The four-day event at Royal Greens Golf & Country Club in King Abdullah Economic City (KAEC) on the Kingdom’s Red Sea coast will feature many of the game’s biggest names in what will be Saudi Arabia’s first professional women’s competition.

Haddioui, 31, said that the tournament highlights the opportunities now available to Arabic women, with the Middle East helping to push women’s sport to new heights.

“I never thought I would go to Saudi Arabia to play golf. Now, to be able to represent Arab women’s golf in the Kingdom is amazing and something I never thought would happen.

“I’m excited that Arab countries are taking a step forward in helping women’s golf grow. The Lalla Meryem Cup in Morocco has been one of the largest women’s tournaments for years. Now having Saudi Arabia up there with the biggest in the sport is something I’m hugely proud of as an Arab woman.

“I’m just happy to play in new events no matter where they are. Playing a professional women’s event in Saudi is amazing and proof that things are moving forward. I am so proud to be part of that and to have the LET be part of that.”

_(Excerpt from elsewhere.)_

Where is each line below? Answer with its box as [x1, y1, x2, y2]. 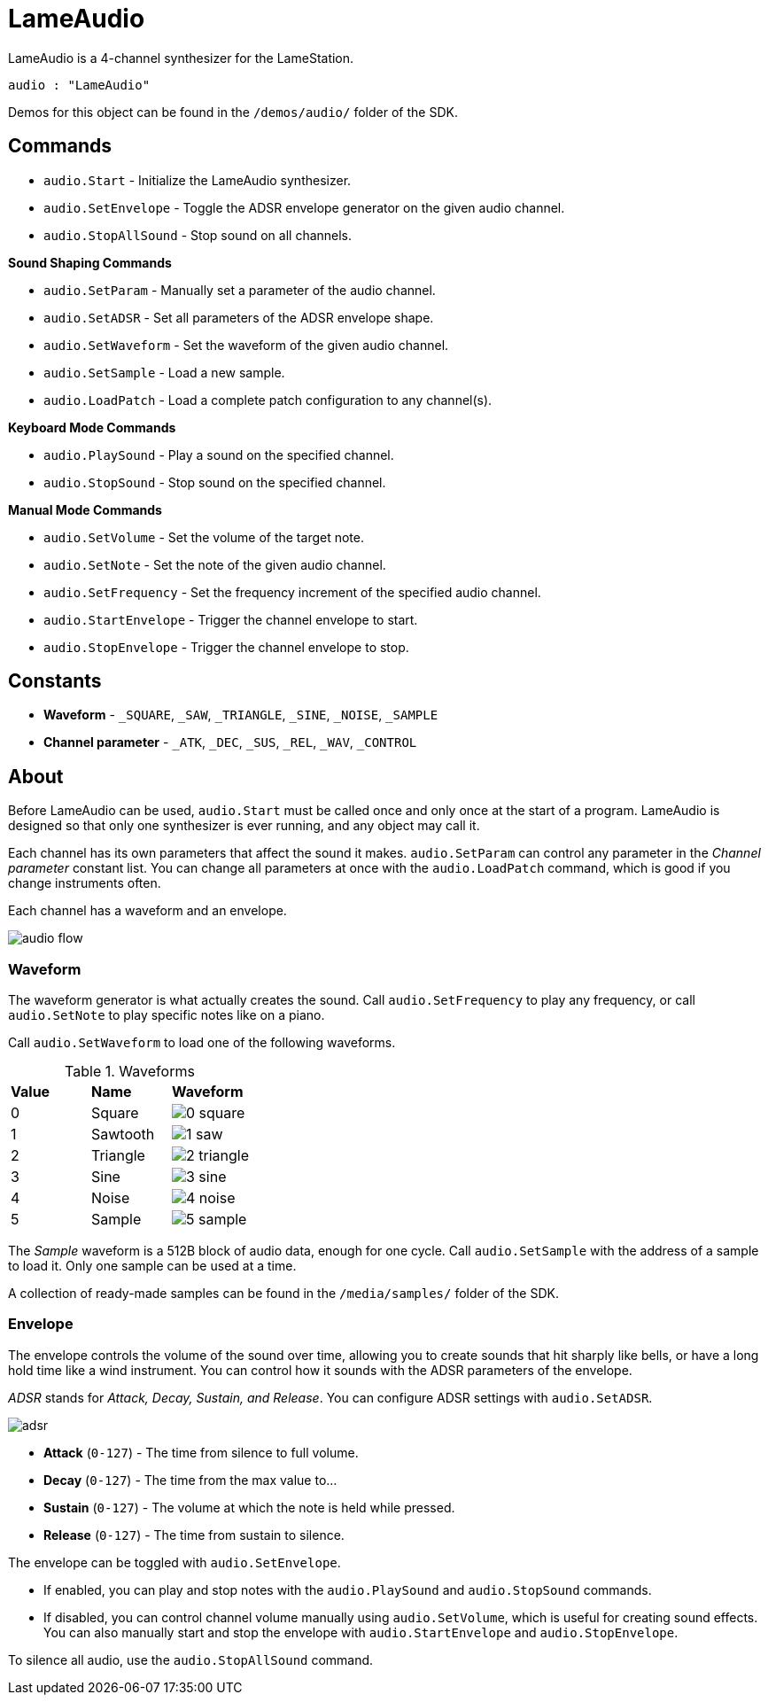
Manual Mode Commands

Asked about the impact a leading women’s event such as the Tour could have on the Kingdom, Haddioui said that it could help transform the sporting ambitions of the Kingdom’s women.

“As a professional player, I get a lot of questions along the lines of: ‘Is this your job? How can you have this as a job?’ In response, I always offer the comparison with professional football players, and how they travel the world playing their sport. As soon as I explain that it opens people’s minds and they understand that a woman from our culture, from our part of the world, can do a job like this.

“When young girls look at that, they realize they can do the same — and not just with golf, but with any sport. I think it’s important to have someone you can look to who has already done these things, reached those levels. I pride myself in being able to demonstrate that.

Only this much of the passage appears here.